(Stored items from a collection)
______________________________

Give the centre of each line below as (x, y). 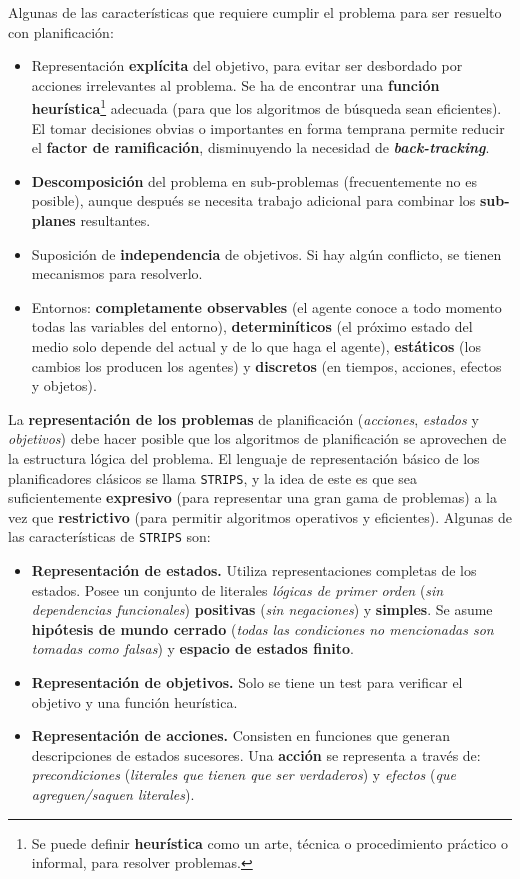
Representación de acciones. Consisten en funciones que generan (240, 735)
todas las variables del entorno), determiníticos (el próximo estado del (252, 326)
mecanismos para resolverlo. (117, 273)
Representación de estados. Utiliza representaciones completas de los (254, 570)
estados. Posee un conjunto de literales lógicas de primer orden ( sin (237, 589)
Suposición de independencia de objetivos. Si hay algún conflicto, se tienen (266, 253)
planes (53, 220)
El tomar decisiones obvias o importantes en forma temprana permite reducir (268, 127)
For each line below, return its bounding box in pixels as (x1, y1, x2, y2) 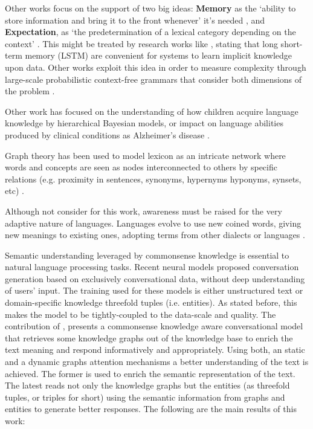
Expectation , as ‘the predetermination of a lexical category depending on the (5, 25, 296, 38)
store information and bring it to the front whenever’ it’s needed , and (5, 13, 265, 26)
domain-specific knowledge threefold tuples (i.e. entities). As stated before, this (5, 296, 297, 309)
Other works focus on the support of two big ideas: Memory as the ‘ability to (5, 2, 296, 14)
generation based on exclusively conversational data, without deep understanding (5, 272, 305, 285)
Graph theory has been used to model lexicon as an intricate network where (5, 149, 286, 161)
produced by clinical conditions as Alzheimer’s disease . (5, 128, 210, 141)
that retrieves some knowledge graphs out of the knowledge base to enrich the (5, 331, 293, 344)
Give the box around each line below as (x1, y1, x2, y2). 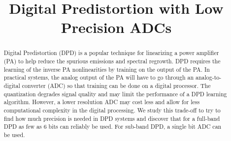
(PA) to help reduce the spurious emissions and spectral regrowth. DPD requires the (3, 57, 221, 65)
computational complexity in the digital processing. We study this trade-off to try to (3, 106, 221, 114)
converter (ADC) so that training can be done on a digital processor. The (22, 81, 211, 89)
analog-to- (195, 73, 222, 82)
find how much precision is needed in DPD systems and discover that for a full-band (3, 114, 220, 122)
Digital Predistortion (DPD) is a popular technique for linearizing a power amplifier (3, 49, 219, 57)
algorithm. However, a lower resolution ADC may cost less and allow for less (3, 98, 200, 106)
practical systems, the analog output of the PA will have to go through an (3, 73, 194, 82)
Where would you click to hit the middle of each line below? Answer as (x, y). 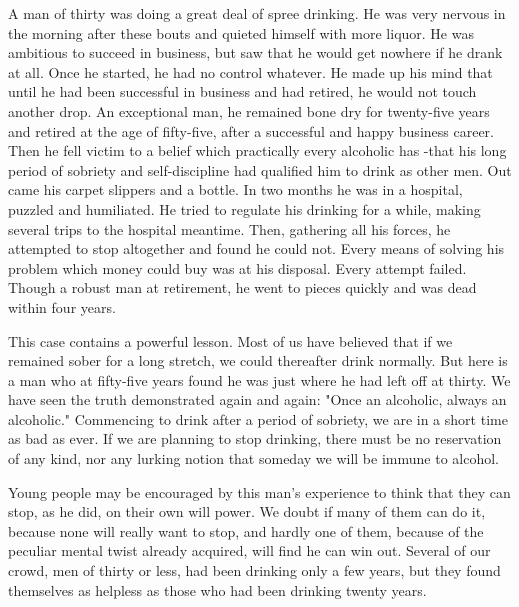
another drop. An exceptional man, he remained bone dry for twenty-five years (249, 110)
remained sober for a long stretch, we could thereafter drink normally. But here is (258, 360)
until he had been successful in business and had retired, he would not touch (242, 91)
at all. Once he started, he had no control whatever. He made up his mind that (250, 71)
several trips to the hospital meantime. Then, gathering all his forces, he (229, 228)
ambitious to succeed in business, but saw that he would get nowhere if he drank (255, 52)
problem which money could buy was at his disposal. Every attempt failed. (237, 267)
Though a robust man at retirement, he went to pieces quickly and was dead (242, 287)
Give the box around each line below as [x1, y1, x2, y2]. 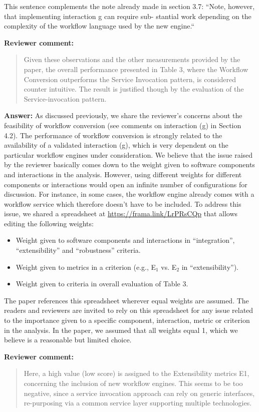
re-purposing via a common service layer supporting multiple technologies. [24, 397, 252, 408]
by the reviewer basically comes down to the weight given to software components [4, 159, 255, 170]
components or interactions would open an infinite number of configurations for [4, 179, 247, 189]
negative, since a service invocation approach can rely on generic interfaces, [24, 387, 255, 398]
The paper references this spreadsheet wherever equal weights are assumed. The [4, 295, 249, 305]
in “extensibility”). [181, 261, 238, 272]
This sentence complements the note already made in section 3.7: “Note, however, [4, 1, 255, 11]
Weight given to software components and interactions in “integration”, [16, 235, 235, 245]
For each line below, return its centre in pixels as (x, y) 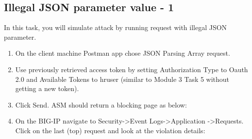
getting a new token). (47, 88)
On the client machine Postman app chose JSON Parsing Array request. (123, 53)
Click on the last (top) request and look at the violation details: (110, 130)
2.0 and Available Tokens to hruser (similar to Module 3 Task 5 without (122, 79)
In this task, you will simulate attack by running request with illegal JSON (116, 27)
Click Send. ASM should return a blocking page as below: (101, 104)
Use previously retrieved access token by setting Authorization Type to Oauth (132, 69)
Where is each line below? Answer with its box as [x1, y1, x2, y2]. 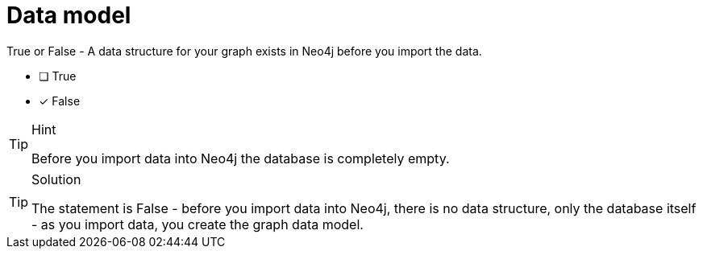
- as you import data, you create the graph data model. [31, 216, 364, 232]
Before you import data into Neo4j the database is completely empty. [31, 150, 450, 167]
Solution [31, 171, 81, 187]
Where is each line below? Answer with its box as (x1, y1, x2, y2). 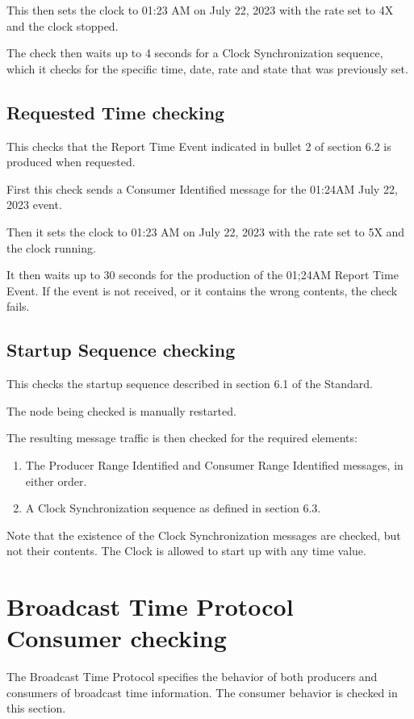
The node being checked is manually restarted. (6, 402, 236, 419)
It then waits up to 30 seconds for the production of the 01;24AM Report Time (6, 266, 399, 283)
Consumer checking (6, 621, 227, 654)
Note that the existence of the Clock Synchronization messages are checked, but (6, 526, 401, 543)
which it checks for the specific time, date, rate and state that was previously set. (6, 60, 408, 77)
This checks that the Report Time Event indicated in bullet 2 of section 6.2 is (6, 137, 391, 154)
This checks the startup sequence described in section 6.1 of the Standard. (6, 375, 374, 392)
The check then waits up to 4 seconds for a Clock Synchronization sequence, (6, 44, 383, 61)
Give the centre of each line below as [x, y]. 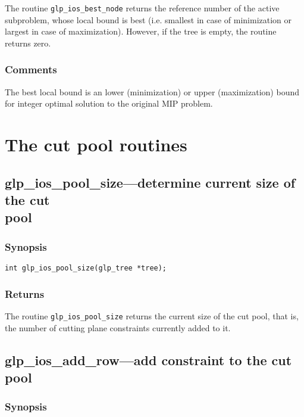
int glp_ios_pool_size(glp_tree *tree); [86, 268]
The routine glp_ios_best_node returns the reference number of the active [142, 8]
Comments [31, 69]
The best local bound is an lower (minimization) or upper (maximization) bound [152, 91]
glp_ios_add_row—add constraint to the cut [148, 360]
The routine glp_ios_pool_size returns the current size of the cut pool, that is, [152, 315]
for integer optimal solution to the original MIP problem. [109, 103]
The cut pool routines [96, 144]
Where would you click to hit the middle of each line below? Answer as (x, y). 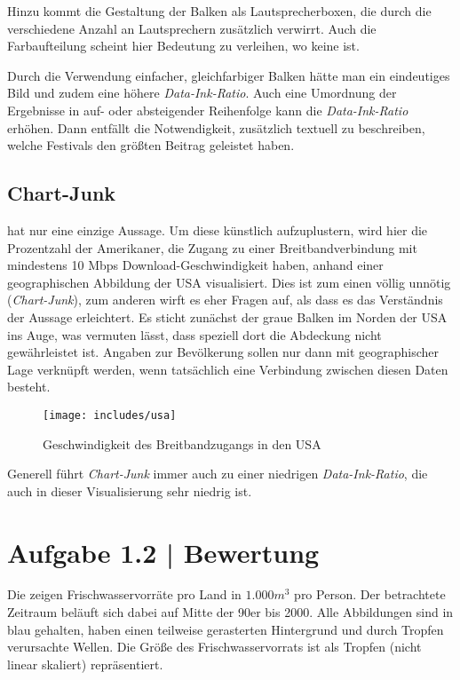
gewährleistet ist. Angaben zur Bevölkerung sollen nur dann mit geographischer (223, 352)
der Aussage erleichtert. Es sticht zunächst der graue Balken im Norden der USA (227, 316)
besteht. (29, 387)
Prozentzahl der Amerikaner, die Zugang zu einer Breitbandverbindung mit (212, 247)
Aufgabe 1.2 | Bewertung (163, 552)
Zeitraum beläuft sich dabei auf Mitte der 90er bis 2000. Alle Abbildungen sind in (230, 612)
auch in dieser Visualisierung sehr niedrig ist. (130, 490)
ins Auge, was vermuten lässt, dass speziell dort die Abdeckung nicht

______________________________

## [Directions]
Please print the lines above word for word, starting at the one with "Consumer checking (6, 621, 227, 654)" and ending at the one with "Give the centre of each line below as [x, y].", both included, and without any picture.

## [Completed task]
Consumer checking (6, 621, 227, 654)
Note that the existence of the Clock Synchronization messages are checked, but (6, 526, 401, 543)
which it checks for the specific time, date, rate and state that was previously set. (6, 60, 408, 77)
This checks that the Report Time Event indicated in bullet 2 of section 6.2 is (6, 137, 391, 154)
This checks the startup sequence described in section 6.1 of the Standard. (6, 375, 374, 392)
The check then waits up to 4 seconds for a Clock Synchronization sequence, (6, 44, 383, 61)
Give the centre of each line below as [x, y]. 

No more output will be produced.